La evolución del concepto de los derechos humanos del siglo XVI y extendido por los pensadores sociales del XVII y los ilustrados del XVIII, con las primeras revoluciones liberales fue recogido en textos normativos: la Declaración de Derechos de Virginia, en el contexto de la Independencia de Estados Unidos (1776), y la Declaración de los Derechos del Hombre y del Ciudadano, en la revolución francesa (1789). En ninguno de estos documentos se consideró a las mujeres.

A lo largo de la Historia, la mujer ha estado relegada social, económica y políticamente por el hombre a un segundo plano. Evidentemente es necesario diferenciar aquí la situación de la mujer según pueblos, sociedades y civilizaciones.[4]

Análisis[editar]

Olympe de Gouges se inspiró íntegramente en la Declaración de los Derechos del Hombre y del Ciudadano y redactó una adaptación solo cambiando la palabra hombre por mujer en algunos pasajes, en algunos equiparaba los mismos derechos para ambos sexos y, en otros artículos resaltaba el predominio del hombre sobre la mujer.[5]

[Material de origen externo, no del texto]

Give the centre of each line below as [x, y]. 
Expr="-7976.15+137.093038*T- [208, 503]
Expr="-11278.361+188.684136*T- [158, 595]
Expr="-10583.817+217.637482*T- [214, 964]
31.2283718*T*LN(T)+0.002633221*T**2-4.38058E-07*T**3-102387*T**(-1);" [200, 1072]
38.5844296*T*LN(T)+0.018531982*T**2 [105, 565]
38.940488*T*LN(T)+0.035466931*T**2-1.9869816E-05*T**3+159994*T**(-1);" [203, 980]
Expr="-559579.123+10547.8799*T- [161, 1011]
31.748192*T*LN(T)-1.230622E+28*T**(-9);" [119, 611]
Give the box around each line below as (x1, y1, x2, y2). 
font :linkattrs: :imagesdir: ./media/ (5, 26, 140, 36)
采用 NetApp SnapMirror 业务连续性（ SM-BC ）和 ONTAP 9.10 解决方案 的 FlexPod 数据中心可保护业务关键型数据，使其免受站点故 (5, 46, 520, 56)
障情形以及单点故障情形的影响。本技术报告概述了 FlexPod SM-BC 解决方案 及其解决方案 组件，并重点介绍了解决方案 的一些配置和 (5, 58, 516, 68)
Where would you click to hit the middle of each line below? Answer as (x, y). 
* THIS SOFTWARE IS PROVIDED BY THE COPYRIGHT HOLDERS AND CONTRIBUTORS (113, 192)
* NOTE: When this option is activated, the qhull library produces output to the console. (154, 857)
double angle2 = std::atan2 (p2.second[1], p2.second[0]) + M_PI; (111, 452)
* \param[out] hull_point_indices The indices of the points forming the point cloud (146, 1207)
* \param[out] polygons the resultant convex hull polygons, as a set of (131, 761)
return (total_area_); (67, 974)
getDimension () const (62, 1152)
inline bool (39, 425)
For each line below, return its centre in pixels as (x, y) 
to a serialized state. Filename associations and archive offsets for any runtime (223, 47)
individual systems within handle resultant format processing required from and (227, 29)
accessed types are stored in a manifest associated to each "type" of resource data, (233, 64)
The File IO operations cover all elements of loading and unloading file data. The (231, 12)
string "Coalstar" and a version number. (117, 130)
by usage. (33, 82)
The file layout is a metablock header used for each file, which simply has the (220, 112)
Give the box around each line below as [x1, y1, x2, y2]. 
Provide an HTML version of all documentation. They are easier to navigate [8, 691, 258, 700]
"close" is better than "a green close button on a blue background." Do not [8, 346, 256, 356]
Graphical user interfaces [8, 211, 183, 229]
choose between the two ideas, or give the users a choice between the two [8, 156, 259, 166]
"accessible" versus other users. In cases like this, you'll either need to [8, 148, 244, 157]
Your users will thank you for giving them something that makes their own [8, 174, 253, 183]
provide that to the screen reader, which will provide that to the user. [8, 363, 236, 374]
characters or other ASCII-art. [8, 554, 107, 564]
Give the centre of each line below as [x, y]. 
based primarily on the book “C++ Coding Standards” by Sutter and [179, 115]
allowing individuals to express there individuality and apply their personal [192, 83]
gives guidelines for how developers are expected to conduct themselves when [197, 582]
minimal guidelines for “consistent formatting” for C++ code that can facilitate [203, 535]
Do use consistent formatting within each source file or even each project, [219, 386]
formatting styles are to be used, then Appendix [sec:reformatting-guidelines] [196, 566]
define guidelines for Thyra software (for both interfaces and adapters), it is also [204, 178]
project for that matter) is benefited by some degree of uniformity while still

Se compone de un preámbulo dedicado a la reina María Antonieta, el preámbulo de la obra, de 17 artículos.y un "postámbulo (epílogo) en 24 páginas in octavo.[6]

En la época solo se distribuyeron 5 copias,[7]​ recién en 1840 algunos extractos de la Declaración fueron publicados. El texto integral fue dado a conocer en 1986 por la escritora Benoîte Groult.

Artículos de los derechos de la Mujer y de la Ciudadana[editar]

Preámbulo: Las madres, hijas, hermanas, representantes de la nación, piden que se las constituya en asamblea nacional. Por considerar que la ignorancia, el olvido o el desprecio de los derechos de la mujer son las únicas causas de los males públicos y de la corrupción de 105 gobiernos, han resuelto exponer en una declaración solemne, los derechos naturales, inalienables y sagrados de la mujer a fin de que esta declaración, constantemente presente para todos los miembros del cuerpo social les recuerde sin cesar sus derechos y sus deberes, a fin de que los actos del poder de las mujeres y los del poder de los hombres puedan ser, en todo instante, comparados con el objetivo de toda institución política y sean más respetados por ella, a fin de que las reclamaciones de las ciudadanas, fundadas a partir de ahora en principios simples e indiscutibles, se dirijan siempre al mantenimiento de la constitución, de las buenas costumbres y de la felicidad de todos. En consecuencia, el sexo superior tanto en belleza como en coraje, en los sufrimientos maternos, reconoce y declara, en presencia y bajo los auspicios del Ser supremo, los Derechos siguientes de la Mujer y de la Ciudadana:[3]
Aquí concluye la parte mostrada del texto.